UFO-inspired holiday house opens in Austria
Just because a house is small doesn’t mean it can’t have big architectural ambitions. For example, take this 485-square-foot holiday home in Nussdorf, Austria.
The house, dubbed UFOGEL, is a UFO-inspired holiday getaway made entirely from Larch wood – a rot-resistant timber typically used for yachts – which seamlessly blends into the environment at the base of the snow-capped Tyrolean Mountains. UFOGEL gets its name from its resemblance to a UFO and the German word for bird: vogel, according to Inhabitat.

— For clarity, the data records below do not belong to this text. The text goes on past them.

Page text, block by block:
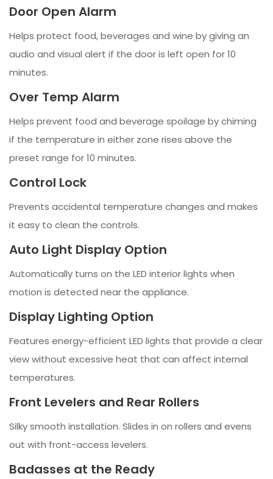
Door Open Alarm
Helps protect food, beverages and wine by giving an
audio and visual alert if the door is left open for 10
minutes.
Over Temp Alarm
Helps prevent food and beverage spoilage by chiming
if the temperature in either zone rises above the
preset range for 10 minutes.
Control Lock
Prevents accidental temperature changes and makes
it easy to clean the controls.
Auto Light Display Option
Automatically turns on the LED interior lights when
motion is detected near the appliance.
Display Lighting Option
Features energy-efficient LED lights that provide a clear
view without excessive heat that can affect internal
temperatures.
Front Levelers and Rear Rollers
Silky smooth installation. Slides in on rollers and evens
out with front-access levelers.
Badasses at the Ready
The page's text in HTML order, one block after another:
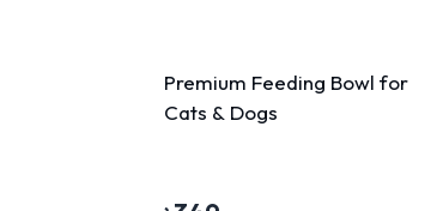
Premium Feeding Bowl for
Cats & Dogs
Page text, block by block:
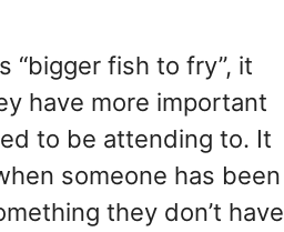
“bigger fish to fry”, it
have more important
to be attending to. It
someone has been
they don’t have
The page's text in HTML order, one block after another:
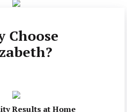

The building’s ground floor features a wood-burning stove, a kitchen with a stainless steel worktop and a comfortable dining area, capable of seating up to eight people. And despite its small size, the upper level bedrooms can accommodate up to four people and include a full-size bathroom with a shower. [Inhabitat] –Christopher Cameron
Meatpacking sees renewed BID push
The Meatpacking District is seeing a renewed effort to form a business improvement district in the neighborhood, following a failed attempt several years ago.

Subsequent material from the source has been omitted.